WHAT YOU WILL DO :: Restate each of the lines below word for word and drop every picture.

DATA FOR THIS TASK ::

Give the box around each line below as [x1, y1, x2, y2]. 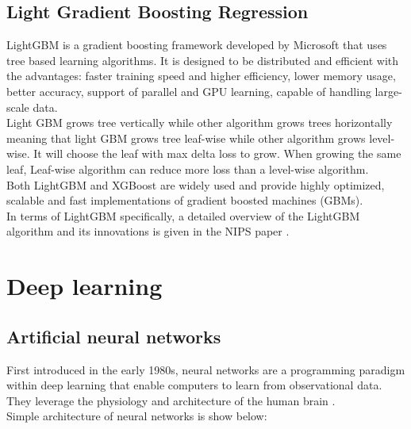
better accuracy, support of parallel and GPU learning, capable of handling [6, 82, 371, 99]
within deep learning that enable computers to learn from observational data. [6, 377, 382, 393]
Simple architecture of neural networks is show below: [6, 408, 267, 424]
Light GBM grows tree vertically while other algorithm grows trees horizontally [6, 114, 393, 131]
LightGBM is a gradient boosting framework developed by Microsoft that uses [6, 36, 387, 53]
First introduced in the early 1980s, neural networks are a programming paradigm [6, 361, 405, 377]
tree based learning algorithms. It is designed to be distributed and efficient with [6, 52, 399, 68]
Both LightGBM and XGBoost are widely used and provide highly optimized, [6, 176, 385, 193]
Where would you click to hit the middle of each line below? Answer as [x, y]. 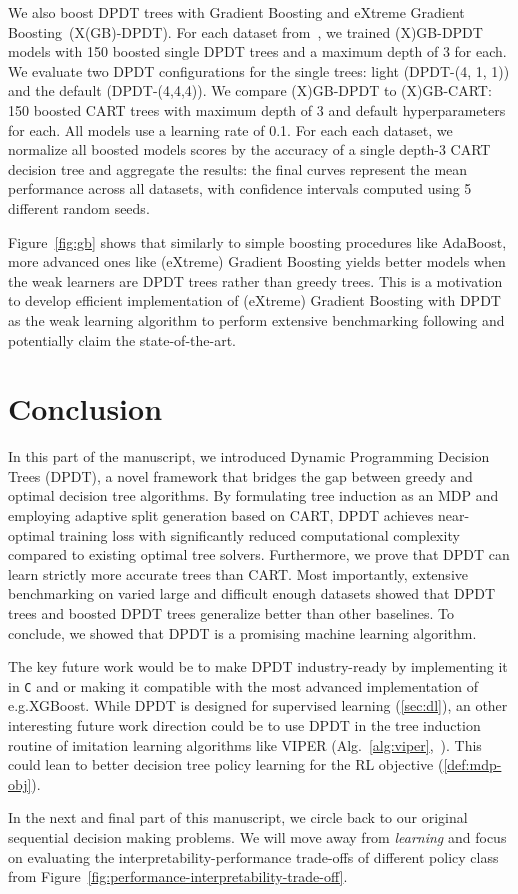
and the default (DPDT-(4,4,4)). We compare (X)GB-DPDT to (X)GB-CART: [250, 90]
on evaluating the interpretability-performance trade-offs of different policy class [253, 856]
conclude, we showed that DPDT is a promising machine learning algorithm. [242, 632]
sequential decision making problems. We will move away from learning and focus [257, 836]
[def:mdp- [472, 764]
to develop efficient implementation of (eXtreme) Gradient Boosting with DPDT [254, 300]
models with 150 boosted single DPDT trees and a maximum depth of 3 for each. [257, 51]
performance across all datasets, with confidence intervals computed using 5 [240, 188]
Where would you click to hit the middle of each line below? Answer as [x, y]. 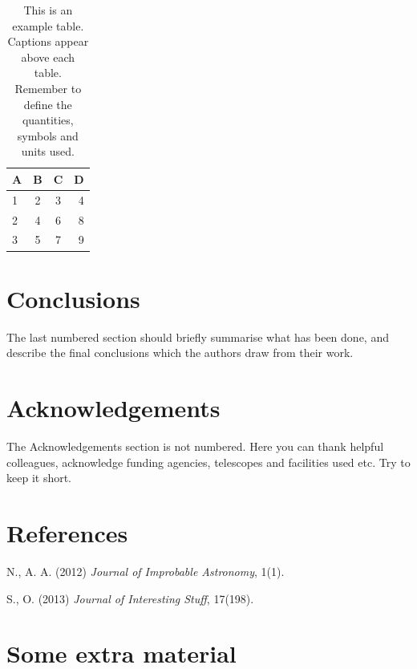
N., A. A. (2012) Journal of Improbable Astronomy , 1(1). [146, 571]
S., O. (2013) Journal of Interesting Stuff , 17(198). [130, 598]
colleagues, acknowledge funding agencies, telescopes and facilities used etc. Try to [208, 462]
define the [48, 104]
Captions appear [48, 41]
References [67, 532]
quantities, [48, 120]
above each [48, 57]
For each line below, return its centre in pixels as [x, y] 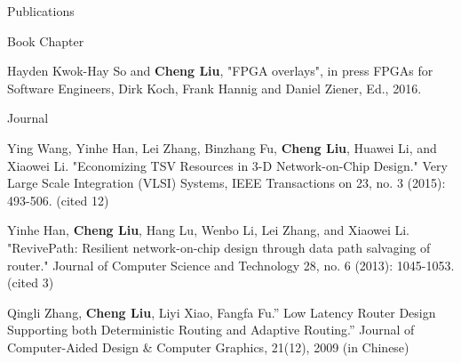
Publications [41, 11]
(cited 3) [31, 282]
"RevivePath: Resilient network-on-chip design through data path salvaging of [219, 247]
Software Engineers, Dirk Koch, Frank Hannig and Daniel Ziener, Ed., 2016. [215, 88]
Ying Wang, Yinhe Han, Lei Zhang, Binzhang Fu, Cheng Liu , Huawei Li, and [222, 147]
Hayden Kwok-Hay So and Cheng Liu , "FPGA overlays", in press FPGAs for [220, 71]
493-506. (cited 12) [58, 200]
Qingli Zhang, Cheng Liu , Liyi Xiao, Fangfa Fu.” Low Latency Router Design [222, 312]

ANSWER TO THIS EXERCISE ::
Give the box around each line below as [x1, y1, x2, y2]. 
better accuracy, support of parallel and GPU learning, capable of handling [6, 82, 371, 99]
within deep learning that enable computers to learn from observational data. [6, 377, 382, 393]
Simple architecture of neural networks is show below: [6, 408, 267, 424]
Light GBM grows tree vertically while other algorithm grows trees horizontally [6, 114, 393, 131]
LightGBM is a gradient boosting framework developed by Microsoft that uses [6, 36, 387, 53]
First introduced in the early 1980s, neural networks are a programming paradigm [6, 361, 405, 377]
tree based learning algorithms. It is designed to be distributed and efficient with [6, 52, 399, 68]
Both LightGBM and XGBoost are widely used and provide highly optimized, [6, 176, 385, 193]
Where would you click to hit the middle of each line below? Answer as [x, y]. 
and the default (DPDT-(4,4,4)). We compare (X)GB-DPDT to (X)GB-CART: [250, 90]
on evaluating the interpretability-performance trade-offs of different policy class [253, 856]
conclude, we showed that DPDT is a promising machine learning algorithm. [242, 632]
sequential decision making problems. We will move away from learning and focus [257, 836]
[def:mdp- [472, 764]
to develop efficient implementation of (eXtreme) Gradient Boosting with DPDT [254, 300]
models with 150 boosted single DPDT trees and a maximum depth of 3 for each. [257, 51]
performance across all datasets, with confidence intervals computed using 5 [240, 188]
Where would you click to hit the middle of each line below? Answer as [x, y]. 
N., A. A. (2012) Journal of Improbable Astronomy , 1(1). [146, 571]
S., O. (2013) Journal of Interesting Stuff , 17(198). [130, 598]
colleagues, acknowledge funding agencies, telescopes and facilities used etc. Try to [208, 462]
define the [48, 104]
Captions appear [48, 41]
References [67, 532]
quantities, [48, 120]
above each [48, 57]
For each line below, return its centre in pixels as [x, y] 
Publications [41, 11]
(cited 3) [31, 282]
"RevivePath: Resilient network-on-chip design through data path salvaging of [219, 247]
Software Engineers, Dirk Koch, Frank Hannig and Daniel Ziener, Ed., 2016. [215, 88]
Ying Wang, Yinhe Han, Lei Zhang, Binzhang Fu, Cheng Liu , Huawei Li, and [222, 147]
Hayden Kwok-Hay So and Cheng Liu , "FPGA overlays", in press FPGAs for [220, 71]
493-506. (cited 12) [58, 200]
Qingli Zhang, Cheng Liu , Liyi Xiao, Fangfa Fu.” Low Latency Router Design [222, 312]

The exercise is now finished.